The problem: Whenever a line in the entries below contains "with", copy that line.

Study material: Begin

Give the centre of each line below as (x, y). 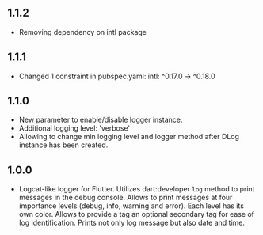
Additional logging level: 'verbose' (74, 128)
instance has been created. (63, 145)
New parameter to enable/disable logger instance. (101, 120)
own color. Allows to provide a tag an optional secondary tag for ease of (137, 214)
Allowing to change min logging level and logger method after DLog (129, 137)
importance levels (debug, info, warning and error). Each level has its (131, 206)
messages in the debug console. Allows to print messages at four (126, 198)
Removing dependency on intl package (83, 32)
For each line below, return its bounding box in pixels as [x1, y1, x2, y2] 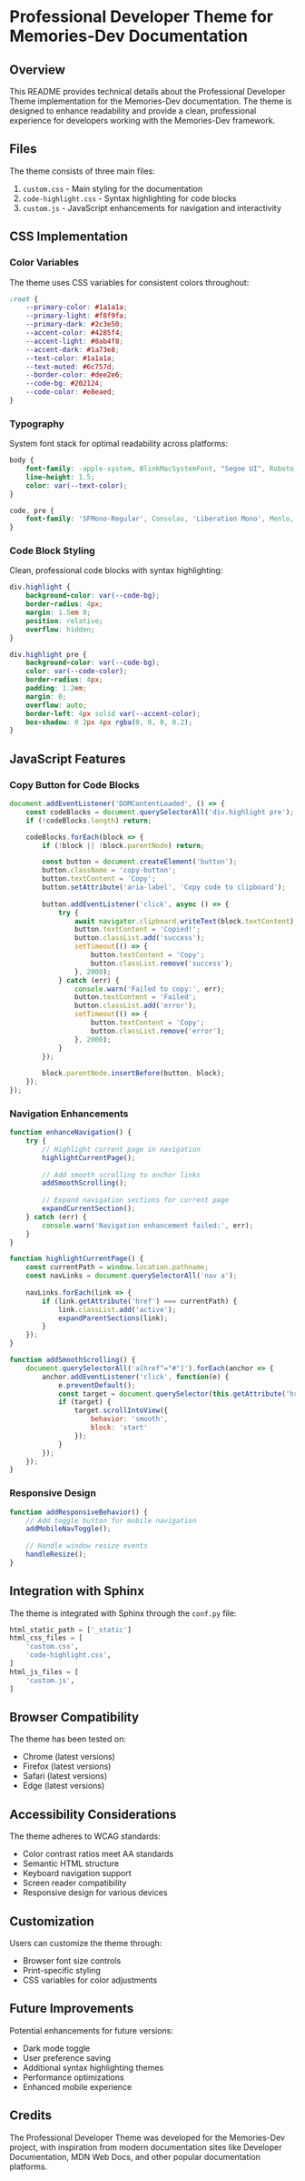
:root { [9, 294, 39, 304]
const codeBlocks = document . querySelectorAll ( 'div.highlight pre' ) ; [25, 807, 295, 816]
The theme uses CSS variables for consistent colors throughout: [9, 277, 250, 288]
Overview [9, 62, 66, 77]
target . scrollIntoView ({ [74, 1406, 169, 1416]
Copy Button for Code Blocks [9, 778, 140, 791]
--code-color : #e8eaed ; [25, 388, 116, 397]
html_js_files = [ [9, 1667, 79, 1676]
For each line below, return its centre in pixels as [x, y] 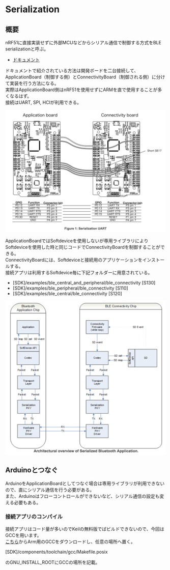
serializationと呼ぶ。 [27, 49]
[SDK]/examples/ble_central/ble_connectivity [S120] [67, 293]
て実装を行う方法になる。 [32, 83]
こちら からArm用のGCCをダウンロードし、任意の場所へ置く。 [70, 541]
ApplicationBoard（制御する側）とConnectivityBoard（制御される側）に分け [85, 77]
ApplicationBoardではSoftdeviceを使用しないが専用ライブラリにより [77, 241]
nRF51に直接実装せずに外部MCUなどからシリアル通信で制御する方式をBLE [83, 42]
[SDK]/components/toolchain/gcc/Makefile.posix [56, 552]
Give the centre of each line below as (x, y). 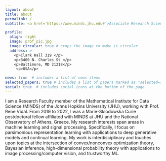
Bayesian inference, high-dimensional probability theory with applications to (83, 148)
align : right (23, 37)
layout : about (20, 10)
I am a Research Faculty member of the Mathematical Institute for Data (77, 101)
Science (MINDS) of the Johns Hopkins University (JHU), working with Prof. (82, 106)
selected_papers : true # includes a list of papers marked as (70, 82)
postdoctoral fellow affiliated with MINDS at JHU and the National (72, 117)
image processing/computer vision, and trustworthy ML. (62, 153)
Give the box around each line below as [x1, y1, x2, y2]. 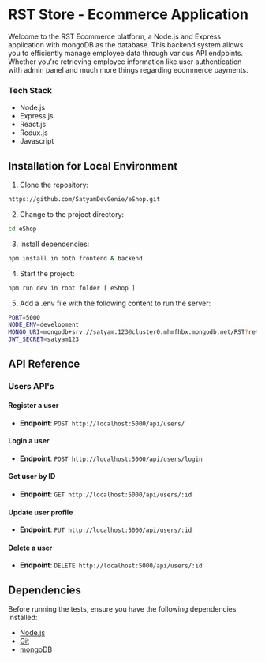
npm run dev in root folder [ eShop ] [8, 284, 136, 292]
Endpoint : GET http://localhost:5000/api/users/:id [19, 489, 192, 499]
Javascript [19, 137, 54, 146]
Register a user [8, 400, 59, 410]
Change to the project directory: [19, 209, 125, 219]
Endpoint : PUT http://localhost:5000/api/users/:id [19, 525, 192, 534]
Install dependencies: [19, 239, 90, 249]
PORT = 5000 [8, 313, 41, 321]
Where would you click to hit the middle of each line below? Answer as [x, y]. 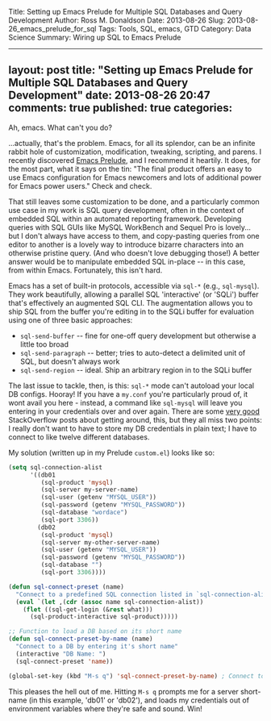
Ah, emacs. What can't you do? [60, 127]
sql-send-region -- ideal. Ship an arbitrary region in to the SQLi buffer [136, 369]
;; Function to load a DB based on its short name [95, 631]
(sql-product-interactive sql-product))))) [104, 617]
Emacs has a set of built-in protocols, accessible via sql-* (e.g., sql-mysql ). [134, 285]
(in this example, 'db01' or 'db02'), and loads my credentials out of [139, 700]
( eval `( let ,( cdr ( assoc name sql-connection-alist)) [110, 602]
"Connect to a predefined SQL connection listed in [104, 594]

Study material: End

Final answer:
Bayesian inference, high-dimensional probability theory with applications to (83, 148)
Science (MINDS) of the Johns Hopkins University (JHU), working with Prof. (82, 106)
postdoctoral fellow affiliated with MINDS at JHU and the National (72, 117)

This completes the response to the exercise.